Looks very well made - like it should last for a very long time!

Adam


----------



## Noel (22 Oct 2005)

Thanks all for your kind comments.
Chris - sandpaper has been cut and waiting to go on. When I took the picture the finish was still a bit tacky.

Thanks

Noel


----------



## frank (22 Oct 2005)

thats posh that is noel do make sure all the wood is clean before putting it on that sled :lol: :lol: :lol: 

frank


----------



## Alf (23 Oct 2005)

Look ma! Guards in place for clarity!  Terribly smart, Noel. I can see that one looking down its guide rails at my jigs. And probably the furniture too... :lol: 

Cheers, Alf


----------



## Waka (23 Oct 2005)

Now that I do like, makes my jigs look so amaturish, has it been used in anger yet?


----------



## Newbie_Neil (23 Oct 2005)

Hi Noel

That looks excellent.

Where do you get your perspex?

Cheers
Neil


----------



## Gill (23 Oct 2005)

Hi Noel

That looks very professional 8) .

Gill


----------



## Noel (25 Oct 2005)

Newbie_Neil":1skbnej5 said:


> Where do you get your perspex?



Hi Neil, I just pick up off cuts anytime I'm near a sign maker type of place. Most of them don't mind or a few quid soon sorts things out. Thought I'd take the time to polish the edges this time, far better than the white glazed edge you get from the saw blade.

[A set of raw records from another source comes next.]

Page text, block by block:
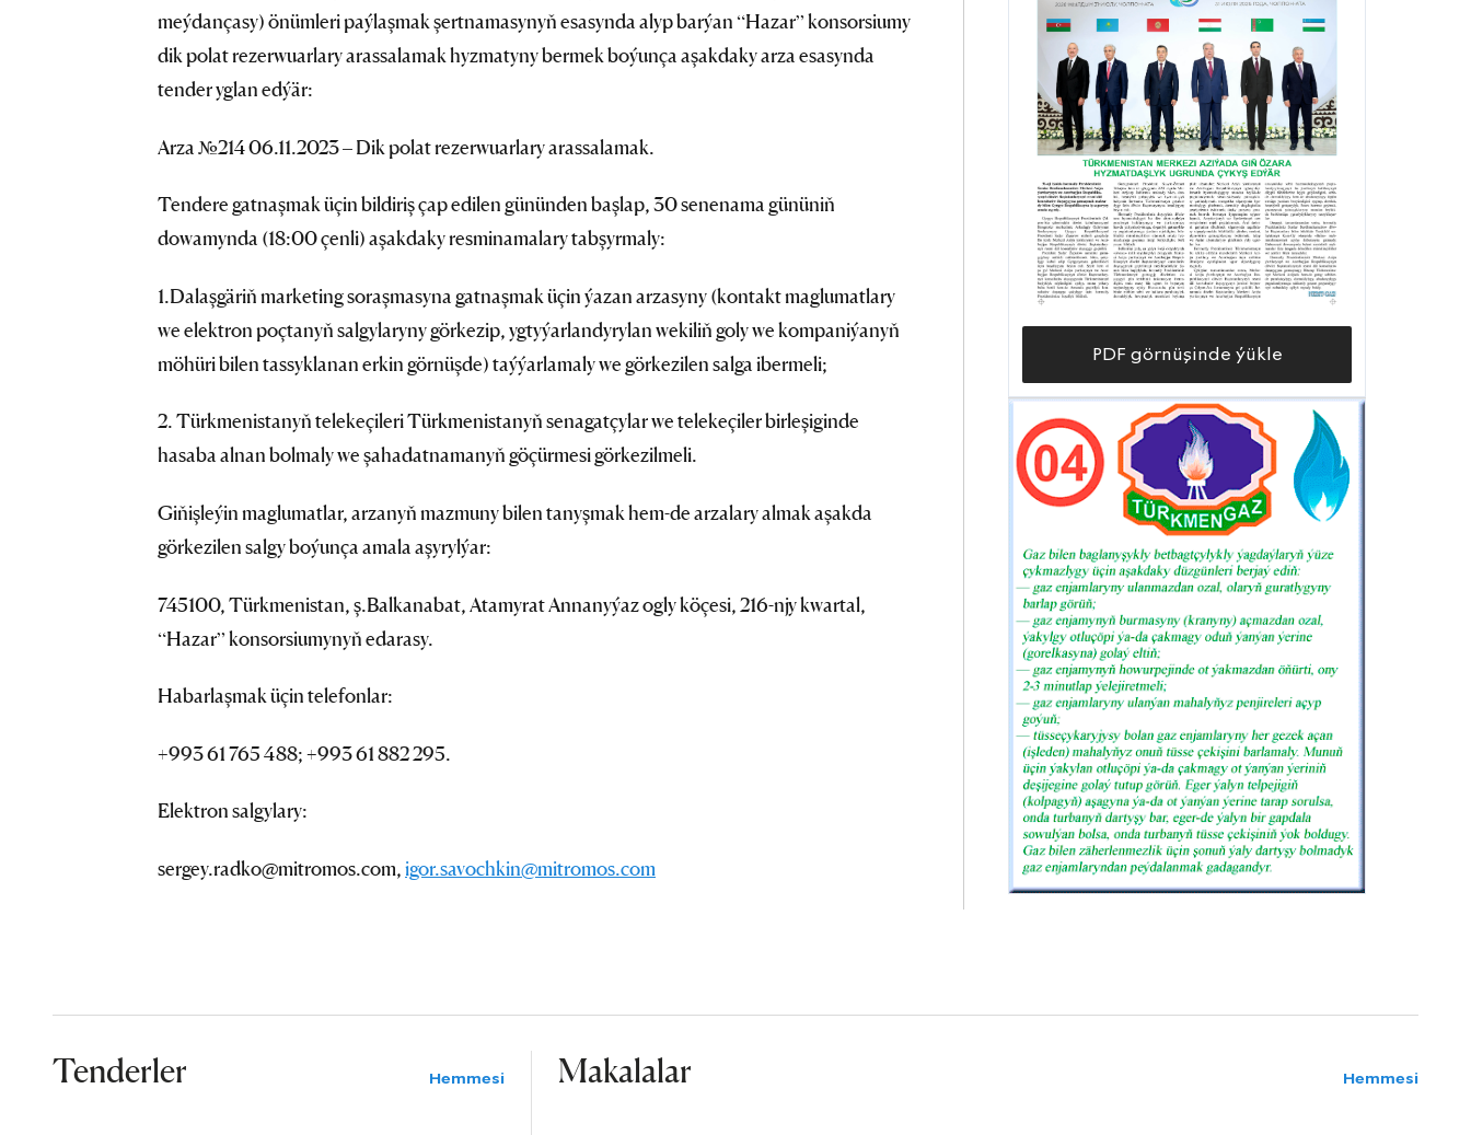
meýdançasy) önümleri paýlaşmak şertnamasynyň esasynda alyp barýan “Hazar” konsorsiumy
dik polat rezerwuarlary arassalamak hyzmatyny bermek boýunça aşakdaky arza esasynda
tender yglan edýär:
Arza №214 06.11.2023 – Dik polat rezerwuarlary arassalamak.
Tendere gatnaşmak üçin bildiriş çap edilen gününden başlap, 30 senenama gününiň
dowamynda (18:00 çenli) aşakdaky resminamalary tabşyrmaly:
1.Dalaşgäriň marketing soraşmasyna gatnaşmak üçin ýazan arzasyny (kontakt maglumatlary
we elektron poçtanyň salgylaryny görkezip, ygtyýarlandyrylan wekiliň goly we kompaniýanyň
möhüri bilen tassyklanan erkin görnüşde) taýýarlamaly we görkezilen salga ibermeli;
2. Türkmenistanyň telekeçileri Türkmenistanyň senagatçylar we telekeçiler birleşiginde
hasaba alnan bolmaly we şahadatnamanyň göçürmesi görkezilmeli.
Giňişleýin maglumatlar, arzanyň mazmuny bilen tanyşmak hem-de arzalary almak aşakda
görkezilen salgy boýunça amala aşyrylýar:
745100, Türkmenistan, ş.Balkanabat, Atamyrat Annanyýaz ogly köçesi, 216-njy kwartal,
“Hazar” konsorsiumynyň edarasy.
Habarlaşmak üçin telefonlar:
+993 61 765 488; +993 61 882 295.
Elektron salgylary:
sergey.radko@mitromos.com,igor.savochkin@mitromos.com
PDF görnüşinde ýükle
Tenderler Hemmesi Makalalar Hemmesi

Again, thanks for all your kind comments.

Rgds

Noel


----------



## martyn2 (25 Oct 2005)

that looks good noel nicely made 

martyn


----------



## devonwoody (27 Oct 2005)

Noel, looked at your sled and thought I will have to get round to making one for my saw, what depth of cut is practical when using such a sled?
Has previously mentioned by myself my blade and slots on my scheppach are not parallel but I am assuming I can compensate when fitting the runners to a sled?

Otherwise I have a superb sliding carriage and I possibley could cut my mitres (wide) on it flat face rather than upright on a sled, what do you think?


----------



## Philly (27 Oct 2005)

DW
DOn't think that will work-the slots must be parallel for the jig to work. You'll never get a true cut.
Max depth of cut with a sled is the max of the saw minus the thickness of the bed of the sled.
With your fancy sliding table you are better off making a jig to fit on that.
Cheers
Philly


----------



## Noel (27 Oct 2005)

Dev, as it happens Philly is talking sense.....
If your mitre slots are not parallel (and frankly if the slots are out on a supposedly decent TS I wouldn't have it in the place..) any 2 rail sled is going to come to a standstill or even break halfway through a cut.
If you really want to use a sled you could get away with a single rail type.
As you've a sliding table it may make sense to rig up a jig on it in conjunction with a zero clearance throat plate and a decent 60 or 80 T blade.
I've always reckoned that timber carried through the blade will always have better results than anything pushed along the table. using a mitre gauge (no matter how good the gauge is).

Noel


----------